The author’s script for benchmarking can automate many tests as it automatically generates the possible testcases with each tool switched on or off. There are a few steps to take until a tool can be used with the benchmark.

Usually changes to one or more text files have to be made to configure a tool to be used and restart the appropriate server. Unfortunately it is not possible to exchange the whole configuration file as two tools might need a change in the same file. The configuration files are therefore patched using a file representing the changes to be made.

When the benchmark script is started it expects all configuration files to be disabled. This can be established by prepending a restoring script. The tools need to be turned off anyway for the process of generating a file that can be used to integrate the tool with the benchmark. See Listing 5.2 for how such a patch file is generated.

Listing 5.2: Creating a patch file for the MySQL query cache
1cd /tmp 
2cp /etc/mysql/my.cnf . 
3vi my.cnf # do the necessary editing 
4diff -c /etc/mysql/my.cnf my.cnf > mqc

The result is a file containing only the modified lines (plus some contextual lines, so that the file can even be patched if the line numbers do not match). What such a file exactly looks like can be found in the appendix, Listing A.4.

Figure 5.3: Typical output while benchmarking

When all necessary patch files are generated, the testing can be started. The benchmark script is invoked with the patch files as command line arguments. A single option can be tested just by specifying one argument. All in all 2n (with n being the number of arguments) test cases will be run through. The scripts to be tested (k) are hardcoded and can be overridden (see appendix A.1). As a grand total k 2n benchmarks are run.

5.5.2 Testing environment

As testing environment a Pentium 4 2.8 GHz system with 512 MB DDR RAM is used. As operating system Ubuntu Linux Hoary 5.04 has been installed. Versions of the used programs are shown in Lsting 5.3.

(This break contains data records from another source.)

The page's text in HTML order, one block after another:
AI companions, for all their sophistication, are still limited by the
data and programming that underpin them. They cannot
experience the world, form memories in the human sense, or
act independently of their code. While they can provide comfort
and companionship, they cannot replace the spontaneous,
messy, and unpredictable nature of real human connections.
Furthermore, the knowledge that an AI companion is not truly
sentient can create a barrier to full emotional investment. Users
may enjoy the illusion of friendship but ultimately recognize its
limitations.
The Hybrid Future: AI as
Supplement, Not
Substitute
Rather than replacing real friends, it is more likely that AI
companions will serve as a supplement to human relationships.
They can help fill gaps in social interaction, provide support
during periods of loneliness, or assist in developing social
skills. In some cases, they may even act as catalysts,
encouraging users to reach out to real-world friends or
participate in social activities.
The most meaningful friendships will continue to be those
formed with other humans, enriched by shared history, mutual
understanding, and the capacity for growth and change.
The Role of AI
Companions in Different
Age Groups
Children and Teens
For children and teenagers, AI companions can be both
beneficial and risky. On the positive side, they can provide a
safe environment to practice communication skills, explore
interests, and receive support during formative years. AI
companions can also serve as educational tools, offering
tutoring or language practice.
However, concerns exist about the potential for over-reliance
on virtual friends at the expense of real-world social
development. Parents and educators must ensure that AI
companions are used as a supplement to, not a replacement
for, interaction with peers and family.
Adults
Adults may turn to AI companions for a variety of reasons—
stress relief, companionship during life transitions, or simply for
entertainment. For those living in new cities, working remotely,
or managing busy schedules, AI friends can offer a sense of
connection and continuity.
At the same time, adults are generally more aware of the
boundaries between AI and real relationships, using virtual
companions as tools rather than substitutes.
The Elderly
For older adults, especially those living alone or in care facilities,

Listing 5.3: Program versions
1$ uname -a 
2Linux main 2.6.10-5-686-smp #1 SMP Tue Apr 5 12:41:40 UTC 2005 i686 GNU/Linux 
4$ apache2 -v 
5Server version: Apache/2.0.53 
6Server built:   Apr  1 2005 18:17:53 
8$ php -v 
9PHP 4.3.10-10ubuntu4 (cli) (built: Apr  1 2005 14:16:27) 
10Copyright (c) 1997-2004 The PHP Group 
11Zend Engine v1.3.0, Copyright (c) 1998-2004 Zend Technologies 
13$ mysqld -V 
14mysqld  Ver 4.1.10a-Debian_2-log for pc-linux-gnu on i386 (Source distribution) 
16$ grep @version libs/Smarty.class.php 
17 * @version 2.6.7 
19$ squid -v | head -1 
20Squid Cache: Version 2.5.STABLE8 
22$ pear info APC | grep Version 
23Version            2.0.4 
25$ pear info APD | grep Version 
26Version            0.9.2 
28$ ab -V 
29This is ApacheBench, Version 2.0.41-dev <$Revision: 1.141 $> apache-2.0 
30Copyright (c) 1996 Adam Twiss, Zeus Technology Ltd, 
31Copyright (c) 1998-2002 The Apache Software Foundation,

The SMP kernel was installed because of the HyperThreading feature of Pentium 4.